Health insurance; coverage for doula care services.  HB 935 (Bolling) and  SB 118 (Locke) requires health insurers, corporations providing health care subscription contracts, and health maintenance organizations whose policy, contract, or plan includes coverage for obstetrical services to provide coverage for doula care services provided by a state-certified doula. The bill requires such coverage to include coverage for at least eight visits during the antepartum or postpartum period and support during labor and delivery. The bill provides that health insurance carriers are (i) not required to pay for duplicate services actually rendered by both a state-certified doula and another health care provider and (ii) prohibited from requiring supervision, signature, or referral by any other health care provider as a condition of reimbursement for doula care services, except when those requirements are also applicable to other categories of health care providers. Such provisions of the bill are subject to a reenactment clause. The bill also requires the Health Insurance Reform Commission to consider coverage for doula care services in its review of the essential health benefits benchmark plan and to include such coverage in its recommendation to the General Assembly unless a compelling reason for excluding such coverage is identified.  The policy provisions of this legislation shall not become effective unless reenacted by the 2025 Session of the General Assembly.

Personnel, Retirement, and Insurance – Continued to 2025 and Failed

Study; State Council of Higher Education for Virginia; offering reduced rate in-state tuition rates at public institutions of higher education in the Commonwealth to dependents of public school instructional, administrative, and support personnel in the Commonwealth; report.  HJ 15 (Helmer) would have requested the State Council of Higher Education for Virginia to study, in collaboration with the Department of Education, the feasibility and efficacy of offering the dependents of public school instructional, administrative, and support personnel in the Commonwealth reduced rate in-state tuition at public institutions of higher education in the Commonwealth for the purpose of improving retention rates of public school instructional, administrative, and support personnel in the Commonwealth. This resolution was Continued to 2025 in House Rules .
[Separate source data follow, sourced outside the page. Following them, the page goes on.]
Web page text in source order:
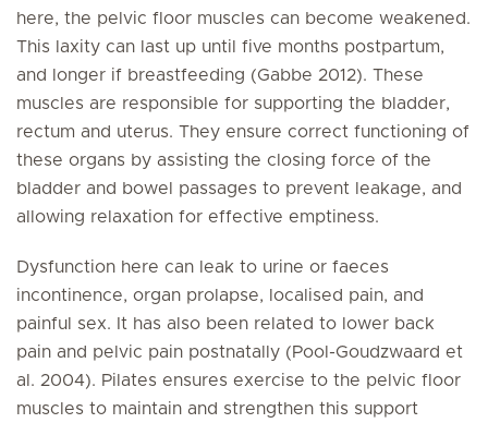
here, the pelvic floor muscles can become weakened.
This laxity can last up until five months postpartum,
and longer if breastfeeding (Gabbe 2012). These
muscles are responsible for supporting the bladder,
rectum and uterus. They ensure correct functioning of
these organs by assisting the closing force of the
bladder and bowel passages to prevent leakage, and
allowing relaxation for effective emptiness.
Dysfunction here can leak to urine or faeces
incontinence, organ prolapse, localised pain, and
painful sex. It has also been related to lower back
pain and pelvic pain postnatally (Pool-Goudzwaard et
al. 2004). Pilates ensures exercise to the pelvic floor
muscles to maintain and strengthen this support
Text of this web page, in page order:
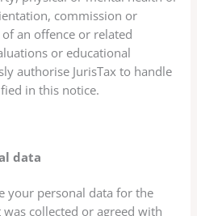
commission or
an offence or related
or educational
authorise JurisTax to handle
in this notice.
data
your personal data for the
collected or agreed with
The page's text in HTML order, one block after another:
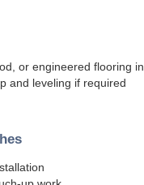
or engineered flooring
and leveling if required
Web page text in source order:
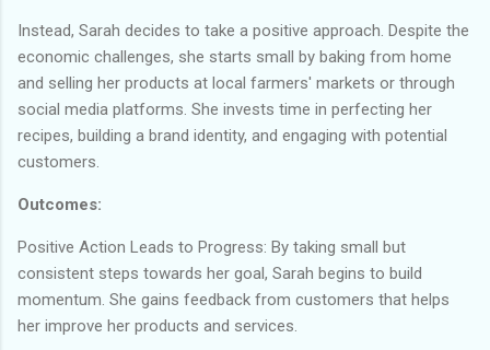
Instead, Sarah decides to take a positive approach. Despite the
economic challenges, she starts small by baking from home
and selling her products at local farmers' markets or through
social media platforms. She invests time in perfecting her
recipes, building a brand identity, and engaging with potential
customers.
Outcomes:
Positive Action Leads to Progress: By taking small but
consistent steps towards her goal, Sarah begins to build
momentum. She gains feedback from customers that helps
her improve her products and services.

Study; JLARC; effect of salaries, employment benefits, and other relevant factors on teacher recruitment and retention; report.  HJ 53 (Batten),  HJ 56 (Cordoza) and SJ 9 (Sturtevant) would have directed the Joint Legislative Audit and Review Commission to study the effect of salaries, employment benefits, and other relevant factors on recruiting and retaining high-quality, fully licensed teachers, including (i) examining salaries, employment benefits, and other financial benefits and incentives available to teachers in relation to teacher recruitment and retention in each local school division; (ii) identifying disparities in salaries, employment benefits, and other financial benefits and incentives available to teachers in relation to teacher recruitment and retention rates between high-poverty and rural school divisions, high-income school divisions, and the Commonwealth on average; (iii) reviewing salaries, employment benefits, and other financial benefits and incentives available to teachers in relation to the rates of teacher recruitment and retention and the numbers of fully licensed teachers in adjoining states and the District of Columbia; and (iv) identifying factors that positively impact the recruitment and retention of high-quality, fully licensed teachers.

Unemployment compensation; maximum duration of benefits.  HB 82 (Fowler) would have provided that the maximum duration for which a claimant may receive unemployment compensation benefits shall be calculated based on the average, seasonally adjusted unemployment rate in the Commonwealth for the three months preceding the month in which such claimant files his first claim in a benefit year.

Virginia Teacher Residency Training Corps established.  HB 145 (Reid) would have established the Virginia Teacher Residency Training Corps for the purposes of attracting and retaining public elementary and secondary school teachers in school divisions in the Commonwealth by awarding scholarships to students seeking to obtain teaching degrees and certifications at participating institutions and requiring such students upon completion of their degree or certificate to fill teaching positions for one year for each year of scholarship receipt at a high-need school, as defined pursuant to federal law. The bill would have also created the Virginia Teacher Residency Training Corps Scholarship Fund and Program for the purpose of funding such scholarships at the participating institutions of Longwood University, Norfolk State University, Radford University, and Virginia Commonwealth University. Finally, the bill would have established the 12-member Virginia Teacher Residency Training Corps Commission to administer the Program and directed the Commission to begin meeting on or after September 1, 2024, and to establish the parameters for the Program and award the first scholarships prior to the beginning of the 2025-2026 academic year.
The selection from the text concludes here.